## Extracted material
=== Section Start ===
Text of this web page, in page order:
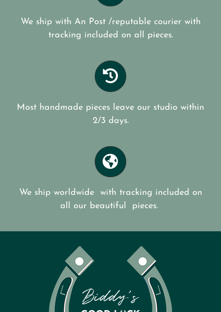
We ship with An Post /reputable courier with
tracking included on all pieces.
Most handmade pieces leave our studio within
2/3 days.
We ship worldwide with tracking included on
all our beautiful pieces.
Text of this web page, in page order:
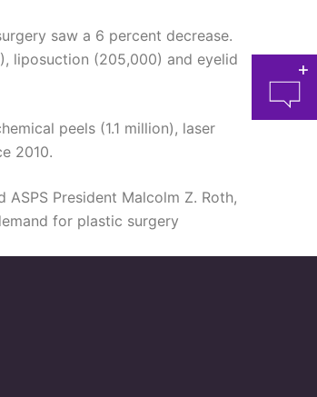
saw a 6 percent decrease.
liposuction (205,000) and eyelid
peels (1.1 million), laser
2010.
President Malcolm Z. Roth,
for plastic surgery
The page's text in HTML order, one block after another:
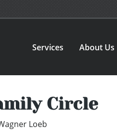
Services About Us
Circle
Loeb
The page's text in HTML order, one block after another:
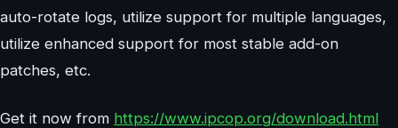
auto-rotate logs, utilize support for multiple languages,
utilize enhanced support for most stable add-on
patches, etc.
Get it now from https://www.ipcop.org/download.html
=== Section End ===
## Exercise details
Pictures are to be left out; all else in the entries above is to be quoted exactly.

## Worked solution
Text of this web page, in page order:
We ship with An Post /reputable courier with
tracking included on all pieces.
Most handmade pieces leave our studio within
2/3 days.
We ship worldwide with tracking included on
all our beautiful pieces.
Text of this web page, in page order:
saw a 6 percent decrease.
liposuction (205,000) and eyelid
peels (1.1 million), laser
2010.
President Malcolm Z. Roth,
for plastic surgery
The page's text in HTML order, one block after another:
Services About Us
Circle
Loeb
The page's text in HTML order, one block after another:
auto-rotate logs, utilize support for multiple languages,
utilize enhanced support for most stable add-on
patches, etc.
Get it now from https://www.ipcop.org/download.html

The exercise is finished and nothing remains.